Con el pelo rubio claro y los ojos marrones, Hugh Biggs era el equivalente masculino de su hermana, excepto por los abdominales, los rasgos masculinos y las obvias partes de chico. Hugh no fue a la misma escuela que nosotras, pero siempre había sido amable conmigo cuando iba a su casa. Él era uno de los pocos chicos aparte de Joey con los que no me sentía nerviosa. Hughie nunca me molestó y yo se lo agradecía.
—Bueno, han ido juntos a clase desde parvulitos, y este monstruo de aquí —hizo una pausa para darle un pequeño empujón a Gibsie antes de continuar— ha sido un elemento permanente en mi cocina durante la mayor parte de mi vida. Vive al otro lado de nuestra calle —añadió—. Por desgracia.
—Vamos, muñequita —bromeó—. ¿Esa es la forma de hablar sobre el chico que te dio tu primer beso?
—Eso fue el resultado de un desafortunado juego de la botella —repuso ella, con las mejillas rojas, mientras lo miraba fijamente—. Y te he dicho un millón de veces que dejes de llamarme así.
—Todo es un espectáculo —me contó Gibsie con una gran sonrisa—. En realidad ella me adora.
—En realidad no —replicó Claire, ahora nerviosa—. Lo tolero porque trae galletas a casa. —Se volvió hacia mí y me dijo—: La madre de Gerard tiene una panadería en la ciudad.
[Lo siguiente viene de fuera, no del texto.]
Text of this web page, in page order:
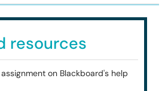
resources
on Blackboard's help

Sus pasteles están increíblemente deliciosos.
—¡Gibs! Venga, tío. ¡Te está esperando todo el equipo! —gritó alguien desde el otro lado del comedor, lo que hizo que los tres nos girásemos.
Se me paró el corazón durante un brevísimo momento antes de darme un salto mortal en el pecho cuando mis ojos se posaron en Johnny Kavanagh, que estaba en la entrada del comedor gesticulando salvajemente con una mano en el aire y cara de malas pulgas.
—Cinco minutos —respondió Gibsie.
—El entrenador nos quiere allí ahora —ladró Johnny con ese fuerte acento de Dublín que había aprendido a reconocer—. No en cinco minutos, joder —agregó, sin importarle quién lo estuviera escuchando.
Estaba bastante claro que le traía sin cuidado si la gente lo miraba o no.
Ignorándolo, Gibsie le hizo la peineta y volvió su atención a Claire.